[Stored dataset items]
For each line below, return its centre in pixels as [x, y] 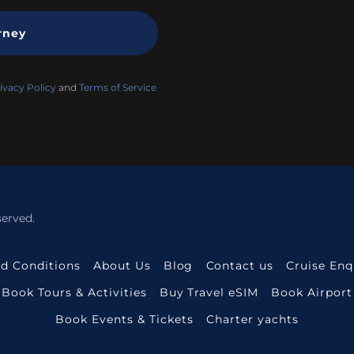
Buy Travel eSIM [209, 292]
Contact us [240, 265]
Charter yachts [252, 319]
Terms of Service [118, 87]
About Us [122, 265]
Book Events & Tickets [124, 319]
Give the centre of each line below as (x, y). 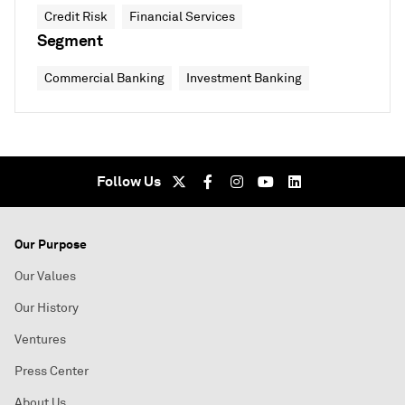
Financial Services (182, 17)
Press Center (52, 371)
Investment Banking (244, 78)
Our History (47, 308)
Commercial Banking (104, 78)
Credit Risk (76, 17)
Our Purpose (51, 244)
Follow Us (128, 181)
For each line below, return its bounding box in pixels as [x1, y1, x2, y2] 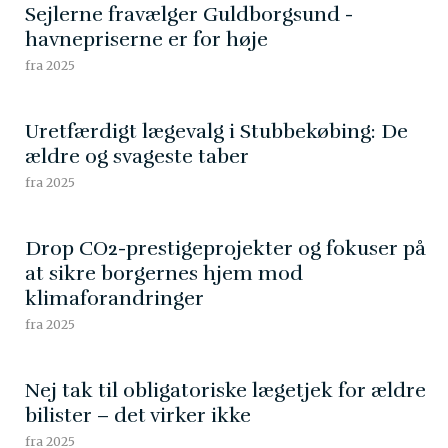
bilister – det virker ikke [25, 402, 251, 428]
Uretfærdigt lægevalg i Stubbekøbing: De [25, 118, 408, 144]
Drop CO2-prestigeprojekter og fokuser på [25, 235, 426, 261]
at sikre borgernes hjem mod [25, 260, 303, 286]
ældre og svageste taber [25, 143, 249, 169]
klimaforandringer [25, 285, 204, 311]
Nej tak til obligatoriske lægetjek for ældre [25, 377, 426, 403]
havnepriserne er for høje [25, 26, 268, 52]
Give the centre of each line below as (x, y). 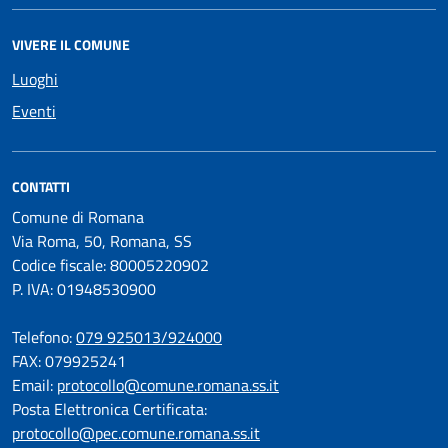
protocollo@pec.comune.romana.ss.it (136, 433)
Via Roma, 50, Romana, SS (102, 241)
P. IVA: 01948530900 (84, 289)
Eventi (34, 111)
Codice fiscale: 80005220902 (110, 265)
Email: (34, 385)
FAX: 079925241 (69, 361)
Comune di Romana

---

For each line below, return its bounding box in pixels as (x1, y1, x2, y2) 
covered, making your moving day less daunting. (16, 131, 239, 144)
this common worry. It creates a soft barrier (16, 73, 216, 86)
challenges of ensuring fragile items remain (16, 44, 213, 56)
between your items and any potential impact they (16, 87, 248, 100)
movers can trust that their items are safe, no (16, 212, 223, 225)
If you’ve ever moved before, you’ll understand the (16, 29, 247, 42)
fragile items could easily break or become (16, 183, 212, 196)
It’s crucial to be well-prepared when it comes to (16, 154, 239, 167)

» **PROBLEM TO SOLVE**: The reply should hold the entries above from the line with "Contact us [240, 265]" to the line with "Comune di Romana", duplicated exactly, pictures excluded.

» **WRITTEN ANSWER**:
Contact us [240, 265]
Charter yachts [252, 319]
Terms of Service [118, 87]
About Us [122, 265]
Book Events & Tickets [124, 319]
Give the centre of each line below as (x, y). 
Financial Services (182, 17)
Press Center (52, 371)
Investment Banking (244, 78)
Our History (47, 308)
Commercial Banking (104, 78)
Credit Risk (76, 17)
Our Purpose (51, 244)
Follow Us (128, 181)
For each line below, return its bounding box in pixels as [x1, y1, x2, y2] 
bilister – det virker ikke [25, 402, 251, 428]
Uretfærdigt lægevalg i Stubbekøbing: De [25, 118, 408, 144]
Drop CO2-prestigeprojekter og fokuser på [25, 235, 426, 261]
at sikre borgernes hjem mod [25, 260, 303, 286]
ældre og svageste taber [25, 143, 249, 169]
klimaforandringer [25, 285, 204, 311]
Nej tak til obligatoriske lægetjek for ældre [25, 377, 426, 403]
havnepriserne er for høje [25, 26, 268, 52]
Give the centre of each line below as (x, y). 
protocollo@pec.comune.romana.ss.it (136, 433)
Via Roma, 50, Romana, SS (102, 241)
P. IVA: 01948530900 (84, 289)
Eventi (34, 111)
Codice fiscale: 80005220902 (110, 265)
Email: (34, 385)
FAX: 079925241 (69, 361)
Comune di Romana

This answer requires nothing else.